"Stillness" by Annie Kurkdjian: Stillness

Nov 26 - Dec 17, 2022
Its excessively tormented fauna and plunge into an apparently peaceful world, vibrating in slow motion with these exceptional characters, solitary or grouped together in a trinity. All women. They seem softly languid, their bodies are so supple that their limbs are distorted, like these legs, these arms, these toes pointing towards the sky. The bodies draw arabesques so as not to suffer the pangs of life inflicted by others. In each sketched gesture an intention is to be discovered.
Women exposed, motionless and abandoning themselves. They are, in their immobility which is only a facade, the masters of the game. They expose themselves as they want. They take life with both hands that they close on whoever they want. They use their hands and arms to embrace, to protect children, to love them with infinite love. In reality, these women dress in these children who may not even be their own. No matter. Women and children have become communicating vessels, source of life.
Faced with these exceptional large-format paintings in acrylic and mixed techniques, a multitude of small formats scattered on the wall but which you could very easily carry in your bag to take a look at them full of tenderness when you want to dream.
in Beirut she never stopped drawing, painting, cutting, fighting against the absurd and tragic situation in which she is locked up. In Beirut, she lives a fight with herself or perhaps against herself. She assumes herself and assumes the needs of her loved ones, her family. There is no truce possible. So here, the truce she no longer thinks about it, she is suspended towards the future, with the absolute necessity of always going further. The path is long, it is marked, it stretches.
Annie Kurkdjian paints with flat tints. Even when she draws or paints plump shapes, curves, the volume voluntarily withers to vanish into the shape itself. The material does not materialize in the brush, but in the geometric crossing of the drawing. Thus, in each of his works, the perspective is expressed with a skillfully calculated set of flat volumes.
In front of her paintings, we perceive very clearly the mystical expression of the violence of a topicality that makes her wander from her country of origin to the country of her origins.

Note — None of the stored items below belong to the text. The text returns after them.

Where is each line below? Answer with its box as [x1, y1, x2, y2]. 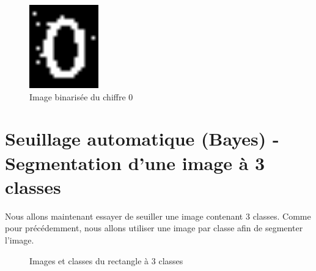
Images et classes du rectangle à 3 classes [29, 254, 183, 267]
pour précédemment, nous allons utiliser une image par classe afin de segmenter [5, 221, 303, 234]
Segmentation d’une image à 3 [5, 150, 265, 175]
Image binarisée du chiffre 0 [29, 90, 133, 103]
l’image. [5, 233, 34, 246]
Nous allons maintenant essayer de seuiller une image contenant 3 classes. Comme [5, 209, 311, 222]
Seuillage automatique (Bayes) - [5, 126, 279, 151]
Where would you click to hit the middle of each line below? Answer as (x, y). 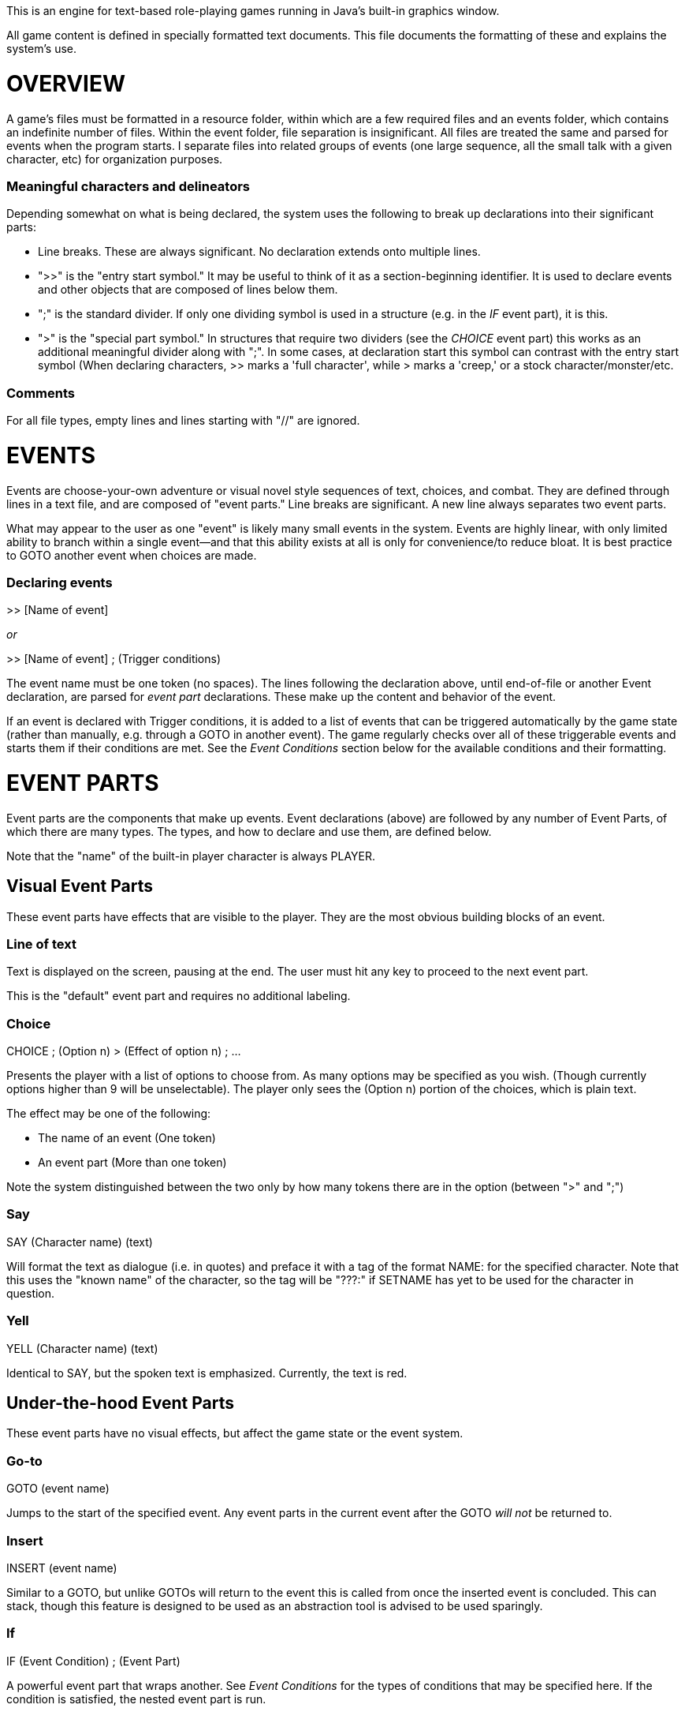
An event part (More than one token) (132, 1163)
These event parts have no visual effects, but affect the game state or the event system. (235, 1433)
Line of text (41, 944)
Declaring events (60, 582)
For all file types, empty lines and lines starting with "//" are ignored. (183, 420)
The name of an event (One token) (127, 1138)
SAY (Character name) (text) (80, 1242)
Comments (41, 393)
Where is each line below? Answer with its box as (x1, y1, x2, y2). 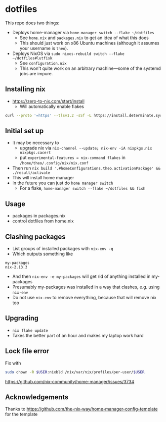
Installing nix (5, 85, 46, 94)
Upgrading (5, 314, 39, 322)
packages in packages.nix (12, 213, 66, 219)
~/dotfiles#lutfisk (12, 55, 53, 60)
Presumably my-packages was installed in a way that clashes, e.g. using (12, 284, 160, 290)
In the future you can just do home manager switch (12, 180, 114, 186)
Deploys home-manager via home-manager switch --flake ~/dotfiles (12, 29, 155, 35)
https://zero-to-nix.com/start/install (12, 98, 85, 104)
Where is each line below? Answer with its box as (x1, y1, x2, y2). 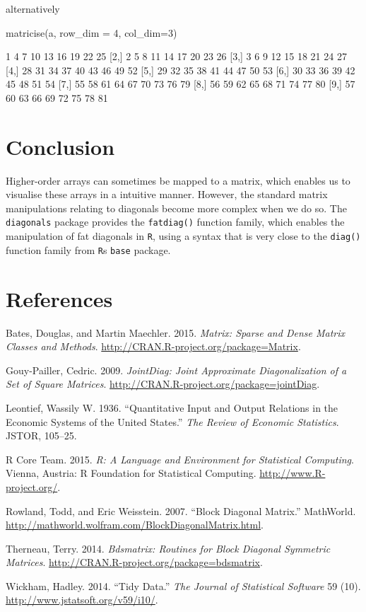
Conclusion (6, 132, 115, 161)
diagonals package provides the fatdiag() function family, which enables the (6, 214, 345, 229)
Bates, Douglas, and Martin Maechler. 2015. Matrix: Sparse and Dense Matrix (6, 325, 346, 340)
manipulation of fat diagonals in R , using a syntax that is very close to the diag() (6, 229, 361, 243)
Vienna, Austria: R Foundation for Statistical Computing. (6, 466, 256, 480)
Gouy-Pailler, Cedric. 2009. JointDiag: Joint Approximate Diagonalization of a (6, 362, 347, 377)
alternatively (6, 1, 60, 16)
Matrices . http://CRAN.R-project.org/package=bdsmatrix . (6, 555, 263, 570)
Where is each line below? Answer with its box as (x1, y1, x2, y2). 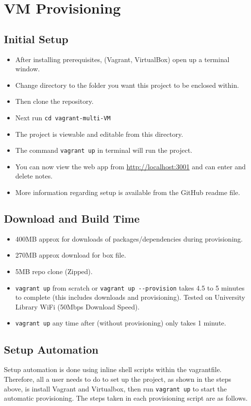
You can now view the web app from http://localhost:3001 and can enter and (15, 161, 246, 171)
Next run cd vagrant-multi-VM (15, 112, 111, 122)
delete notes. (15, 171, 53, 181)
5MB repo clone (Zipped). (15, 266, 93, 276)
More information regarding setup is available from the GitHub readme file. (15, 187, 240, 197)
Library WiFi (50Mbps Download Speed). (15, 301, 140, 311)
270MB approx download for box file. (15, 250, 126, 260)
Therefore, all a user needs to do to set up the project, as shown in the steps (4, 374, 232, 384)
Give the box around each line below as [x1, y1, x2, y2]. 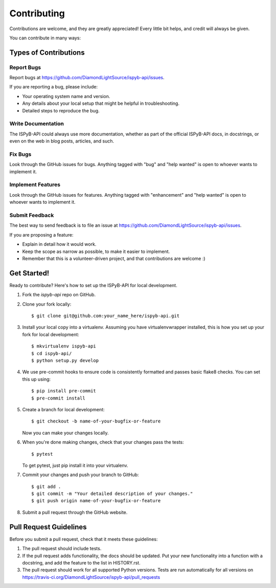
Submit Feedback [9, 212, 54, 219]
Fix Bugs [9, 151, 32, 158]
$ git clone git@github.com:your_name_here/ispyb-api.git [31, 313, 180, 319]
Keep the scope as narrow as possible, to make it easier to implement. [22, 248, 170, 254]
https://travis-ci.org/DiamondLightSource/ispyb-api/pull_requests [22, 574, 160, 580]
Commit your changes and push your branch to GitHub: [22, 472, 139, 478]
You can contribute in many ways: [9, 35, 81, 41]
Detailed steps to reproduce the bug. [22, 107, 100, 113]
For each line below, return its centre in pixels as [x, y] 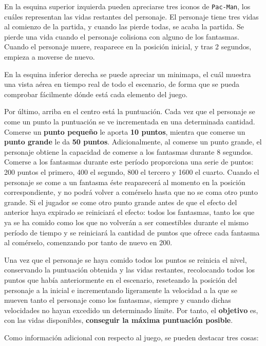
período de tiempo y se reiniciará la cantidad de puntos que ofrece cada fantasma [132, 232]
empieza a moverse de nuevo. [50, 57]
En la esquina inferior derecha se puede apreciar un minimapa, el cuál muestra [128, 74]
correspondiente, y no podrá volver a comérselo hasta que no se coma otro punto [131, 192]
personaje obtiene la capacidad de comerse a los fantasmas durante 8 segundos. [129, 151]
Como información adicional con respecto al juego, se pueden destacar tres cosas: [131, 337]
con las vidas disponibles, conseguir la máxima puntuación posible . [119, 320]
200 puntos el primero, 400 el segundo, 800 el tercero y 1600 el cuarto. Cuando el [132, 171]
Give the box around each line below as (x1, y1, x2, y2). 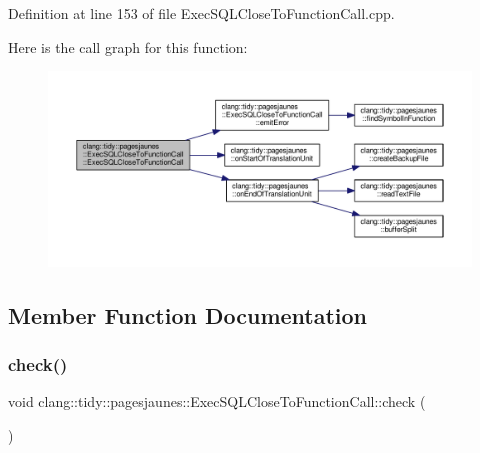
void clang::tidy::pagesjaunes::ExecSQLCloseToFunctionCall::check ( (8, 391, 426, 412)
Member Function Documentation (8, 299, 368, 330)
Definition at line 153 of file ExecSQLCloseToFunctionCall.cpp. (8, 3, 395, 23)
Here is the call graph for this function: (8, 36, 248, 57)
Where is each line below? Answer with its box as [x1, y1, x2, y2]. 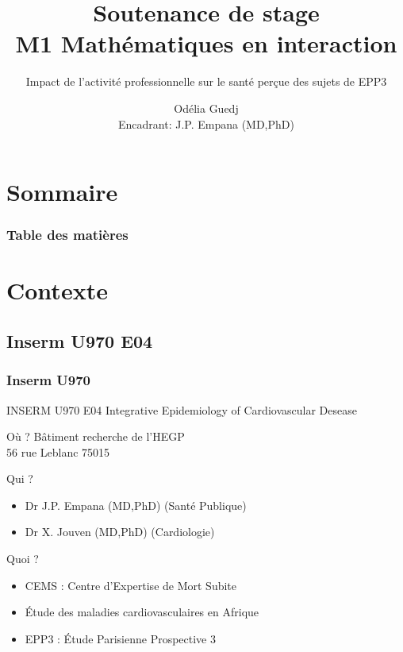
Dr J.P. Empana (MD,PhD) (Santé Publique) [25, 496, 247, 513]
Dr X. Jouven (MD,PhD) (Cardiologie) [25, 523, 215, 540]
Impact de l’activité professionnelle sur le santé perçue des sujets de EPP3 [25, 73, 387, 90]
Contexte [6, 274, 108, 307]
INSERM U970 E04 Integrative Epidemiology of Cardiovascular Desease [6, 401, 357, 418]
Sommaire [6, 176, 118, 208]
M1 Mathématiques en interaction [15, 27, 397, 60]
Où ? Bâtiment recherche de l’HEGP [6, 428, 185, 445]
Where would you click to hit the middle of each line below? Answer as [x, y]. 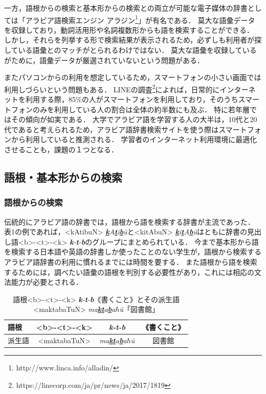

The small formats, which seemed very large on the internet and whose real dimensions we discover in this exhibition, are just as captivating. Small in size, they are imbued with great emotional significance.
Annie's world is fascinating, it is not easy to approach. She herself is fascinating, kind, smiling, seems fragile and yet very strong. Of reserved appearance, one feels that ideas and feelings are bubbling under his skin. She can be talkative when it pleases her, but she doesn't need to explain her paintings or make sense of them. For her the most important thing is to create with her pencils, her pen, her brushes, her colors. Leaving her, leaving “his women” and their world of endlessly lengthening paths, we leave a fantastic world. She succeeded in giving life to immobility and happily disrupting our certainties.